David Chang opened Momofuku Noodle Bar in 2004 in Manhattan’s East Village serving up what were then considered novelty dishes, such as ramen and pork buns. Business was slow for the first few months, but the hard-driving perfectionist kept tweaking the menu until his Americanized version of the traditional Japanese noodle became talk of the town. Chang has since made Momofuku a global culinary brand. He has opened 16 restaurants (two have closed due to the pandemic), launched a much-loved food magazine (Lucky Peach), written a best-selling cookbook, and hosts a hit podcast (The Dave Chang Show) and Netflix documentary series (Ugly Delicious). Now he’s written a memoir, Eat a Peach, co-authored with Gabe Ulla, which details his complicated relationship with his father, his struggles with mental health and the joys (and worries) of becoming a new dad. In an interview with The Globe and Mail, Chang talks about his admiration for Canada, how 15 years of therapy have helped him deal with suicidal thoughts, and how the coronavirus has made him even more of a “neurotic mess.”
You’ve accomplished so much in your career. What drives you?
I’m constantly in this mode – I have to provide, I have to provide – but the pandemic has forced me to re-evaluate a lot of things. Like how much do we sacrifice for success? I’m trying to learn to appreciate what I have and not what I don’t have. To be a really good dad I have to remind myself of that. My dad’s only measure of success was financial success and I would have given all that up just to have had a better father. My version of success can’t be the same that was instilled in me by my father, who recently passed. I have to break the cycle.
Has the process of writing this book helped you to clarify some of that?
I started [this project] in earnest three years ago and so much has changed since then. Hell, so much has changed since May when this book was supposed to come out. I’m just trying to keep up with the changes. [Writing] isn’t easy. In some ways it was therapeutic, and in some ways, it was extremely painful. It has become more evident to me that I seek out mental pain for a variety of reasons. I seek it because it’s never let me down. It drives me. But in so many ways that’s a cop out, because focusing on it meant I didn’t have to deal with the problems at hand.
The pandemic has forced us all to re-evaluate things, what’s your current state of mind?
I’m at war with myself all the time, which is good and bad. One of the things that drove me to work so hard is that I never wanted to squander my opportunities. I’m at a place now where I’m asking myself have I done more good than bad? Have I added more value than not? It’s one of things I’m working with my psychiatrist on. If I asked people they’d say, “You [screwed] up Dave, but you’ve done more good than bad.” My mind says I’ve done more bad than good. It’s my responsibility to change those odds. I think it’s pretty clear I’m a neurotic mess.
You write that the kitchen saved your life, how so?

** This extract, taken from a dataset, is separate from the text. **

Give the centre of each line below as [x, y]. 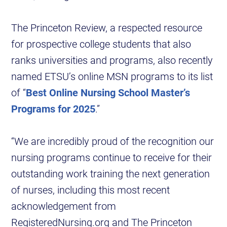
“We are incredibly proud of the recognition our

Everything is a paradox in my life. [The kitchen] saved me and it destroyed me. My life was rudderless for many years. The kitchen culture – at least the one that really resonated with me – was based on a military system. It gave me structure and order. But like so much in my life I took it to extremes and I pushed myself and others relentlessly. I grew up with a dominating figure in my life and I learned to respond in kind. My dad didn’t know any better, but if you look at it he was abusive as hell. I spent my life trying not to be my dad and hating him in so many ways. [But] my siblings say, I’m just like dad, which shows the distortion in what I choose to believe. Writing this book has been a reckoning of so many things. It forced me to see the real me based on the perspective of others.
Has the experience of fatherhood softened you?
Having kids makes you less selfish. All we want for our kids is happiness. Everything – my business, my depression – all of that is secondary now to his happiness, and me trying harder to be a good person. My depression made me selfish. I was just focused on me. What’s been brought into focus the past few months is the best version of me is when I’m not in service of me. It’s when I’m in service of others. Whenever I cause problems it’s because of blind ambition and my inability to see anybody else but myself.
You’ve spoken about how the pandemic has left the restaurant industry in crisis. How is your business faring through all of this?
I don’t know if Momofuku is going to make it. A lot of people I love are suffering and I’m really mad I wasn’t able to provide for them in their time of need. Of course, I want Momofuku to survive, to be best in class, however if we’re hurting it’s not difficult to imagine the suffering of the small mom and pop shops. It’s ugly times. If I was a Canadian citizen maybe I wouldn’t be so negative on the future. Canada’s a more equitable place to live than the U.S. and people are generally happier. America is the best of the world and the worst simultaneously. That’s not to say Canada doesn’t have its own issues, it does, but it’s just a more sensible country. If Trump wins the election I don’t know what I’m going to do.